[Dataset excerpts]
┌──
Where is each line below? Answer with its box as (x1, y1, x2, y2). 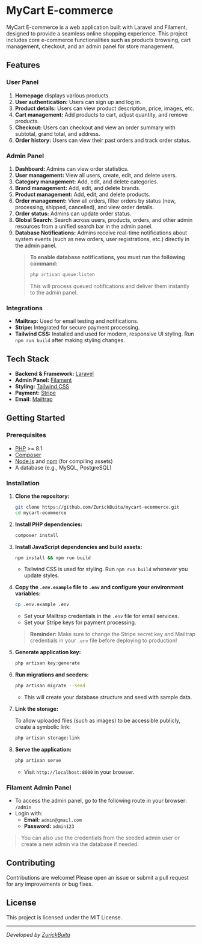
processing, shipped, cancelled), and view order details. (14, 203, 155, 210)
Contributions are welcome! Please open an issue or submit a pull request (6, 874, 189, 881)
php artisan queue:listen (29, 271, 95, 277)
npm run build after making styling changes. (14, 337, 125, 344)
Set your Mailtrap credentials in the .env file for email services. (23, 613, 179, 620)
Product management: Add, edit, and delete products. (14, 191, 151, 198)
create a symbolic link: (14, 723, 71, 731)
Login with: (14, 810, 43, 817)
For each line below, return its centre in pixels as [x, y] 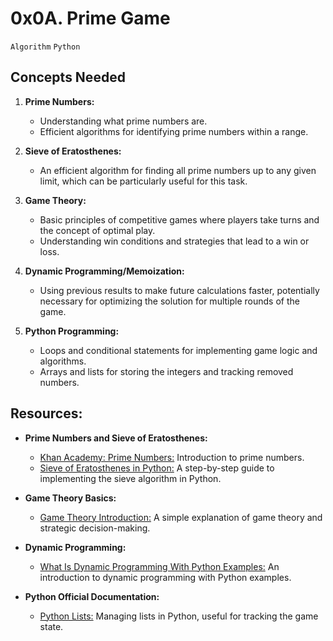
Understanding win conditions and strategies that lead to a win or [174, 241]
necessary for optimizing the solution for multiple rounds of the [169, 301]
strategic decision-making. [95, 528]
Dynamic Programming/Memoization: [104, 271]
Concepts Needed [68, 77]
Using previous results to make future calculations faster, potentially [179, 290]
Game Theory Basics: [70, 498]
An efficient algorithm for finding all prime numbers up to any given [178, 170]
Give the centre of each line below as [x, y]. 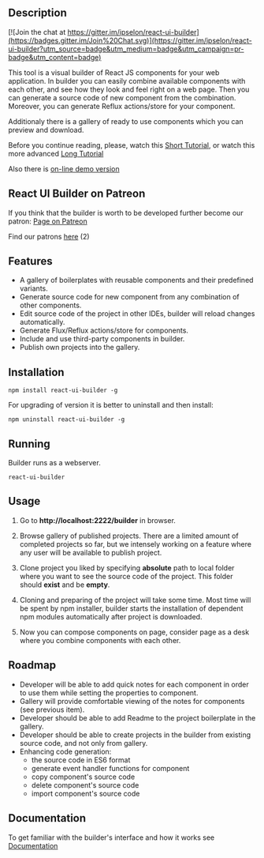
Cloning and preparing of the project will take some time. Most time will [135, 600]
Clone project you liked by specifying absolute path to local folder [127, 567]
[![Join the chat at [37, 32]
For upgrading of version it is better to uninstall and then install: [111, 405]
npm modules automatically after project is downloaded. [111, 616]
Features [30, 261]
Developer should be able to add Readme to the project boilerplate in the [138, 717]
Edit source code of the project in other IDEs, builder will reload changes [137, 314]
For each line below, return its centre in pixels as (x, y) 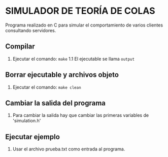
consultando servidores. (31, 30)
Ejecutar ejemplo (32, 137)
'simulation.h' (27, 121)
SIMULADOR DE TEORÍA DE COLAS (80, 11)
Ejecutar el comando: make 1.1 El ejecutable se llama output (74, 59)
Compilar (20, 47)
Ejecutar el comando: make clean (47, 87)
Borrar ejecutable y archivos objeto (62, 75)
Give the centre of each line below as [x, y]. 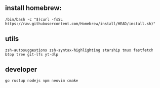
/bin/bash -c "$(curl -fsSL [34, 19]
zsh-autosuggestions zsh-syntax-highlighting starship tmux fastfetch [79, 50]
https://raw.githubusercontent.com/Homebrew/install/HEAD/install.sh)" [80, 24]
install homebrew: [33, 8]
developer [21, 70]
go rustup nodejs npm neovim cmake [42, 81]
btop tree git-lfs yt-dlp [32, 54]
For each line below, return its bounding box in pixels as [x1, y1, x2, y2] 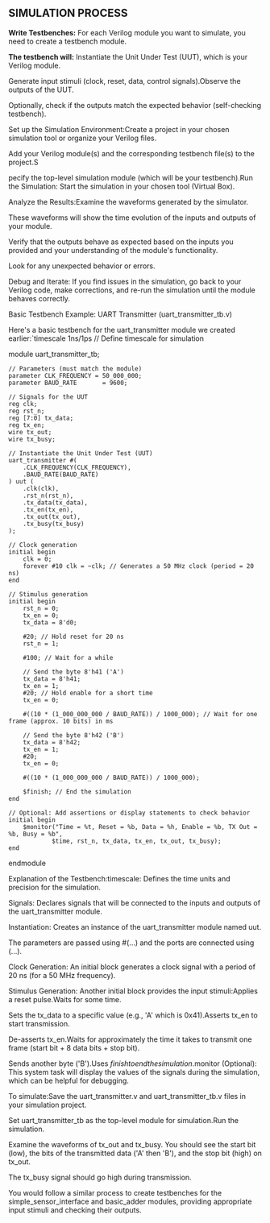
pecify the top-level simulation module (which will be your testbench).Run [8, 172, 254, 182]
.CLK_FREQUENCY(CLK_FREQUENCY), [23, 463, 131, 471]
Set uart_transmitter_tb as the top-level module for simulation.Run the [8, 1115, 239, 1125]
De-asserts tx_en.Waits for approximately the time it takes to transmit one [8, 1034, 252, 1044]
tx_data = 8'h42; [23, 738, 81, 746]
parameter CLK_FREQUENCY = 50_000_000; [8, 371, 143, 379]
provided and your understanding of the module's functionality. [8, 245, 218, 255]
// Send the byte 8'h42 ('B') [23, 731, 125, 740]
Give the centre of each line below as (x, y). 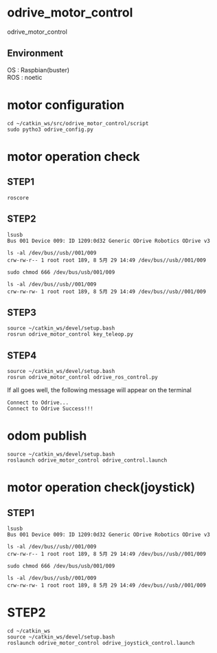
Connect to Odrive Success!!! (50, 409)
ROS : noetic (25, 77)
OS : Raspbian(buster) (38, 69)
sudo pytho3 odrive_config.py (50, 129)
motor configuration (66, 105)
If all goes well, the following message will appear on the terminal (100, 390)
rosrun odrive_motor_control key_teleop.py (70, 334)
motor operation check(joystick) (101, 488)
└──
DESCRIPTION OF THE TASK: Transcribe the records verbatim and omit the images.

TASK RESULT:
Where is each line below? Answer with its box as (x1, y1, x2, y2). 
processing, shipped, cancelled), and view order details. (14, 203, 155, 210)
Contributions are welcome! Please open an issue or submit a pull request (6, 874, 189, 881)
php artisan queue:listen (29, 271, 95, 277)
npm run build after making styling changes. (14, 337, 125, 344)
Set your Mailtrap credentials in the .env file for email services. (23, 613, 179, 620)
Product management: Add, edit, and delete products. (14, 191, 151, 198)
create a symbolic link: (14, 723, 71, 731)
Login with: (14, 810, 43, 817)
For each line below, return its centre in pixels as [x, y] 
Understanding win conditions and strategies that lead to a win or [174, 241]
necessary for optimizing the solution for multiple rounds of the [169, 301]
strategic decision-making. [95, 528]
Dynamic Programming/Memoization: [104, 271]
Concepts Needed [68, 77]
Using previous results to make future calculations faster, potentially [179, 290]
Game Theory Basics: [70, 498]
An efficient algorithm for finding all prime numbers up to any given [178, 170]
Give the centre of each line below as [x, y]. 
Cloning and preparing of the project will take some time. Most time will [135, 600]
Clone project you liked by specifying absolute path to local folder [127, 567]
[![Join the chat at [37, 32]
For upgrading of version it is better to uninstall and then install: [111, 405]
npm modules automatically after project is downloaded. [111, 616]
Features [30, 261]
Developer should be able to add Readme to the project boilerplate in the [138, 717]
Edit source code of the project in other IDEs, builder will reload changes [137, 314]
For each line below, return its centre in pixels as (x, y) 
consultando servidores. (31, 30)
Ejecutar ejemplo (32, 137)
'simulation.h' (27, 121)
SIMULADOR DE TEORÍA DE COLAS (80, 11)
Ejecutar el comando: make 1.1 El ejecutable se llama output (74, 59)
Compilar (20, 47)
Ejecutar el comando: make clean (47, 87)
Borrar ejecutable y archivos objeto (62, 75)
Give the centre of each line below as [x, y]. 
/bin/bash -c "$(curl -fsSL [34, 19]
zsh-autosuggestions zsh-syntax-highlighting starship tmux fastfetch [79, 50]
https://raw.githubusercontent.com/Homebrew/install/HEAD/install.sh)" [80, 24]
install homebrew: [33, 8]
developer [21, 70]
go rustup nodejs npm neovim cmake [42, 81]
btop tree git-lfs yt-dlp [32, 54]
For each line below, return its bounding box in pixels as [x1, y1, x2, y2] 
pecify the top-level simulation module (which will be your testbench).Run [8, 172, 254, 182]
.CLK_FREQUENCY(CLK_FREQUENCY), [23, 463, 131, 471]
Set uart_transmitter_tb as the top-level module for simulation.Run the [8, 1115, 239, 1125]
De-asserts tx_en.Waits for approximately the time it takes to transmit one [8, 1034, 252, 1044]
tx_data = 8'h42; [23, 738, 81, 746]
parameter CLK_FREQUENCY = 50_000_000; [8, 371, 143, 379]
provided and your understanding of the module's functionality. [8, 245, 218, 255]
// Send the byte 8'h42 ('B') [23, 731, 125, 740]
Give the centre of each line below as (x, y). 
Connect to Odrive Success!!! (50, 409)
ROS : noetic (25, 77)
OS : Raspbian(buster) (38, 69)
sudo pytho3 odrive_config.py (50, 129)
motor configuration (66, 105)
If all goes well, the following message will appear on the terminal (100, 390)
rosrun odrive_motor_control key_teleop.py (70, 334)
motor operation check(joystick) (101, 488)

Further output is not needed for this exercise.